Segundo o Fundo das Nações Unidas para a Infância (UNICEF), o Brasil é o 2º país que mais realizada cesáreas em todo o mundo. Esse tipo de operação representa 57% dos partos no país, quando o recomendado pela Organização Mundial da Saúde (OMS) é de 15%. 

Na rede pública (SUS), esse tipo de cirurgia representa 40% dos partos e, na rede particular, o índice chega a 84%. 

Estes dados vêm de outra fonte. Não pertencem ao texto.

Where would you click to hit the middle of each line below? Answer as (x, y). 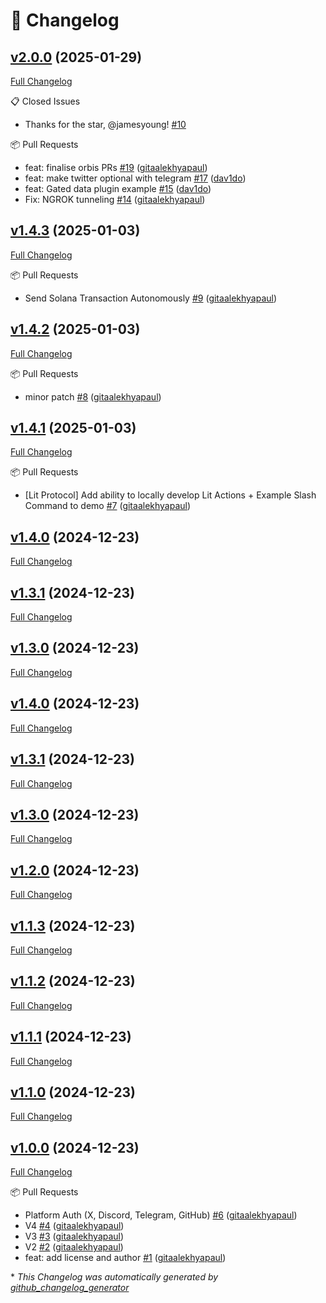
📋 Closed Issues (45, 101)
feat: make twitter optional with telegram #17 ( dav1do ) (135, 178)
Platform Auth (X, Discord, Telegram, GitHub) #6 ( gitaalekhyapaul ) (161, 1215)
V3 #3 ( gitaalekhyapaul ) (74, 1236)
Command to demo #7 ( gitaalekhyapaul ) (108, 506)
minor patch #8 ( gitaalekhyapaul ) (93, 396)
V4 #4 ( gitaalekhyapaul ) (74, 1226)
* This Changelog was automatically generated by (114, 1277)
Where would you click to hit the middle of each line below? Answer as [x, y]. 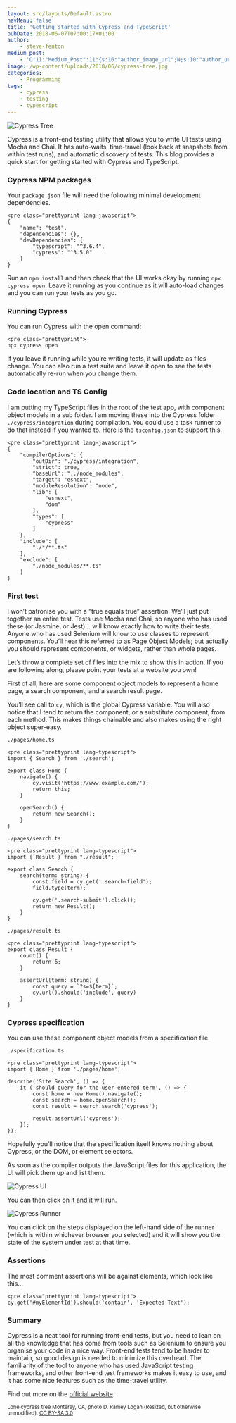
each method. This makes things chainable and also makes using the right [114, 720]
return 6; [47, 962]
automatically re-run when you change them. [72, 373]
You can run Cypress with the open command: [74, 327]
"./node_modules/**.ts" [67, 566]
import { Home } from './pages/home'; [64, 1069]
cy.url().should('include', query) [85, 993]
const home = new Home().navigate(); [87, 1094]
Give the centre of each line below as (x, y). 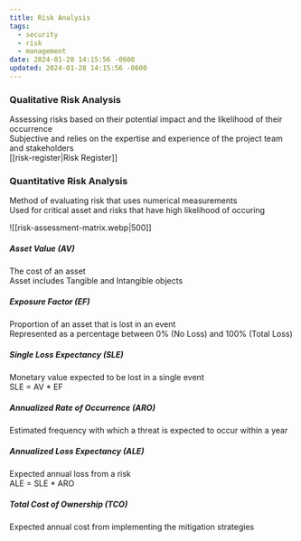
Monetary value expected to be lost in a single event (107, 378)
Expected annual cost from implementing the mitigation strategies (132, 527)
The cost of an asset (47, 271)
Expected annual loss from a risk (70, 474)
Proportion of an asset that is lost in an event (93, 324)
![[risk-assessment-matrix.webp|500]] (80, 228)
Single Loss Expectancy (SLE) (66, 354)
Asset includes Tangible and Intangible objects (96, 281)

Os cinco estados brasileiros que mais fazem cesáreas são: 

  • Goiás (68%); 
  • Espírito Santo (67%); 
  • Rondônia (66%); 
  • Paraná (63%); 
  • Rio Grande do Sul (63%). 

O Ministério da Saúde reconhece que há casos em que o parto cesárea será a única chance de salvar a vida da mulher e da criança. Mas no geral o parto normal é o mais saudável e seguro para a mãe e o neném. 

O que é o parto cesárea? 

O parto cesárea é um procedimento que consiste em fazer um corte na barriga para retirar o neném. 

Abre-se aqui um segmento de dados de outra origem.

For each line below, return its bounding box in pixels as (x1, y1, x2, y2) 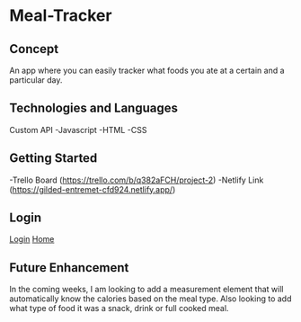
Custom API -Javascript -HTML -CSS (9, 124, 147, 135)
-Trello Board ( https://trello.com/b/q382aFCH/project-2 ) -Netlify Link (9, 174, 264, 185)
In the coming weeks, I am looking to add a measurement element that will (9, 284, 284, 295)
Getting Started (9, 150, 98, 166)
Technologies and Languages (9, 101, 178, 116)
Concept (9, 41, 59, 57)
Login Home (9, 234, 55, 245)
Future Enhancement (9, 260, 129, 275)
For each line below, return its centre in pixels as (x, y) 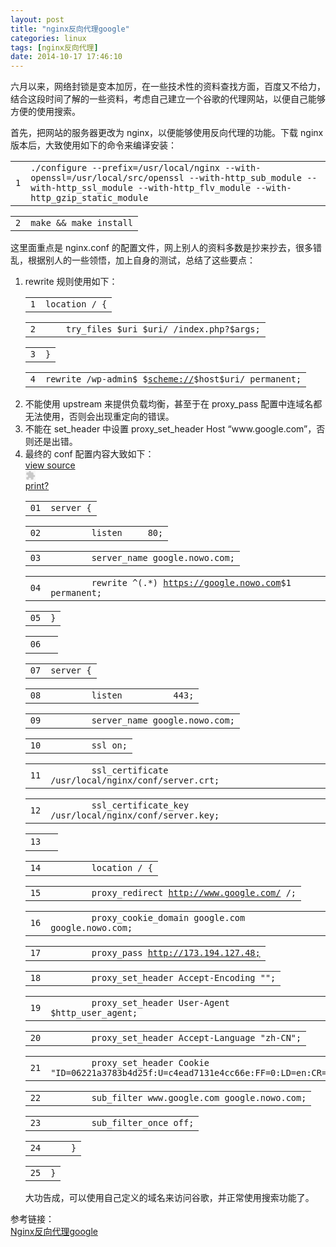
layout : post (37, 19)
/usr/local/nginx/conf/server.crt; (135, 780)
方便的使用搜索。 (45, 112)
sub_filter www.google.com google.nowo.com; (199, 1098)
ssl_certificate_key (140, 805)
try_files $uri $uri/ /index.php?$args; (163, 329)
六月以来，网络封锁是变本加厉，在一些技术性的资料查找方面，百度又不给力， (168, 87)
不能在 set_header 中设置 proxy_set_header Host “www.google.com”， (170, 429)
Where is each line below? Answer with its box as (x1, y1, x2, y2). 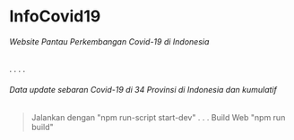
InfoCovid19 (9, 6, 101, 27)
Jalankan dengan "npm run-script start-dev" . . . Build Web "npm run (30, 111, 286, 122)
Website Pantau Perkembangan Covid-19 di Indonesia (9, 36, 210, 46)
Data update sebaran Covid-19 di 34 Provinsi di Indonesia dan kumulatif (9, 84, 278, 95)
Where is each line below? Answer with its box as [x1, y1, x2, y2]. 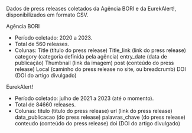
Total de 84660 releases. [14, 101, 76, 108]
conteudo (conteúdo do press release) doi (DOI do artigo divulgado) [14, 120, 181, 126]
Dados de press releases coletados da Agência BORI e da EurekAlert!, [6, 5, 176, 12]
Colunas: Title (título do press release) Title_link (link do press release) [14, 47, 186, 54]
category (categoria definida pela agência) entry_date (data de [14, 53, 167, 60]
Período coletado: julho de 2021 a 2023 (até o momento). [14, 95, 154, 102]
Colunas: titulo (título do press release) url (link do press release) [14, 108, 173, 114]
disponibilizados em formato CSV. [6, 11, 89, 18]
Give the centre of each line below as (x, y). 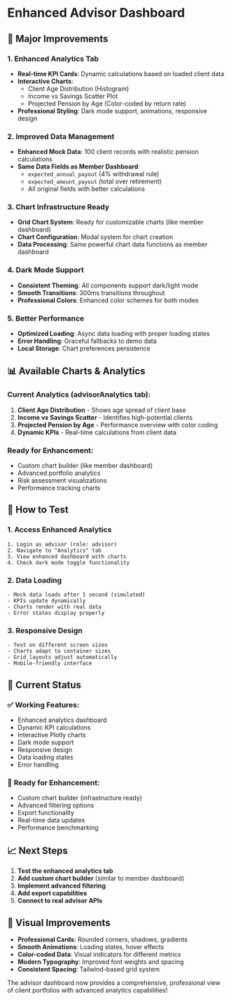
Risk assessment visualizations (62, 481)
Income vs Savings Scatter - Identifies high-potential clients (105, 417)
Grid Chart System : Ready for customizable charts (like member (111, 222)
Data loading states (45, 758)
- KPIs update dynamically (47, 601)
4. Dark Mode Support (45, 270)
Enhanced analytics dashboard (62, 720)
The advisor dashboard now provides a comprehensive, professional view (114, 982)
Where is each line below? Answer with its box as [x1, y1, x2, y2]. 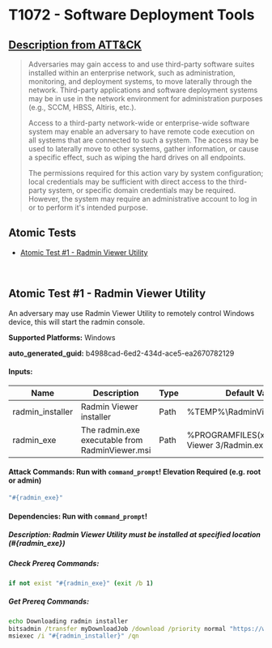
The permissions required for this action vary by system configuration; [28, 168, 264, 177]
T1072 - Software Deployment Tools [8, 6, 255, 24]
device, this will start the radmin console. [8, 317, 146, 326]
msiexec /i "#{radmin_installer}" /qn [8, 632, 139, 641]
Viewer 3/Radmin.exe [186, 439, 269, 450]
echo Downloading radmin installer [8, 617, 129, 625]
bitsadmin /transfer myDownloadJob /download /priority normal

Hoje, a cirurgia pode ser feita se houver situações de emergência ou se gestante solicitar o procedimento. 

No entanto, a opção pode trazer riscos para a mãe e o bebê como infecções e hemorragias. 

Como é o parto cesárea? 

A cesariana, como toda cirurgia, tem uma etapa de preparação, de duração e de recuperação. Saiba mais sobre cada uma delas: 


Preparação 

É sempre importante lembrar que a cesárea é uma cirurgia e por isso precisa de pequenas preparações.

Por exemplo, para evitar enjoos e vômitos durante o processo, a gestante deve estar com 8 horas de jejum de alimentos sólidos e 4 horas de jejum de alimentos líquidos, incluindo água.  

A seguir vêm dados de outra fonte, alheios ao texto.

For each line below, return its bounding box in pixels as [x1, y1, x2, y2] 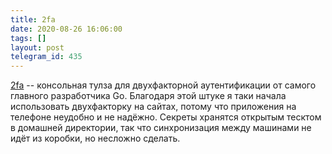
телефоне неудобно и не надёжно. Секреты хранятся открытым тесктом [10, 111, 322, 123]
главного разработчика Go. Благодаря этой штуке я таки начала [10, 90, 287, 102]
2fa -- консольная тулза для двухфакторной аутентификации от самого [10, 79, 317, 91]
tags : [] [10, 33, 47, 43]
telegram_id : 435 [10, 52, 83, 62]
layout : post [10, 42, 65, 53]
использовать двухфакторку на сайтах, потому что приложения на [10, 101, 297, 113]
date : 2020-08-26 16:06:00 [10, 24, 123, 34]
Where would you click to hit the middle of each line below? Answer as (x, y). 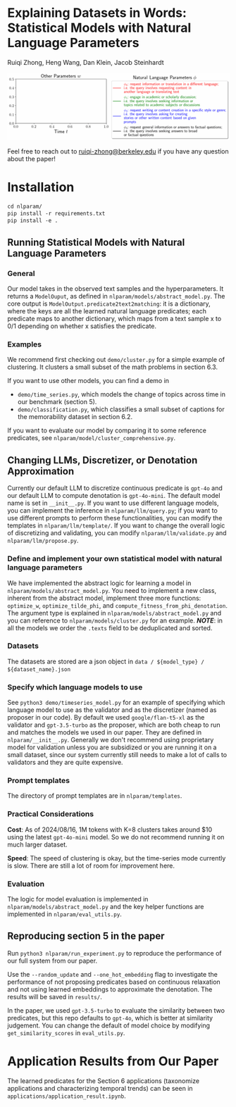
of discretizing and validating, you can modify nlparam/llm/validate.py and (117, 533)
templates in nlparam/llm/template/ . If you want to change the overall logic (116, 525)
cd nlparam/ (25, 207)
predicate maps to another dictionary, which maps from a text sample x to (114, 319)
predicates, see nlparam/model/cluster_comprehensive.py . (92, 438)
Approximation (41, 471)
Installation (41, 187)
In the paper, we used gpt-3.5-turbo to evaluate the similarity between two (116, 1010)
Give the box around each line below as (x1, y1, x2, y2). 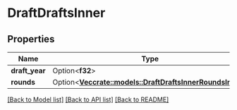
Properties (7, 33, 55, 45)
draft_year (11, 66, 46, 75)
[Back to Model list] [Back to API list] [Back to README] (7, 95, 169, 104)
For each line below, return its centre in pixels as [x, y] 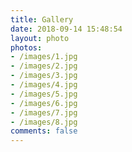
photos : [26, 47]
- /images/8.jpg [44, 122]
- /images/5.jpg [44, 94]
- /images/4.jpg [44, 85]
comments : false [44, 131]
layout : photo [40, 38]
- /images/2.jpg [44, 66]
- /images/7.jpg [44, 112]

Outra preparação é conversar com o médico sobre todas as dúvidas e o tipo de anestesia, por exemplo. 

Durante

Ao chegar no centro cirúrgico, a mulher recebe a anestesia que, em casos normais, é aplicada na lombar. A picada não é dolorida, mas pode gerar algum desconforto.  

O tempo de reação varia entre 2 e 10 minutos dependendo do tipo da anestesia. Já a duração do medicamento perdura por 3 horas, em média. 

Assim que o efeito anestésico começa, a gestante é posicionada e a equipe médica começa a preparar-se para o parto. 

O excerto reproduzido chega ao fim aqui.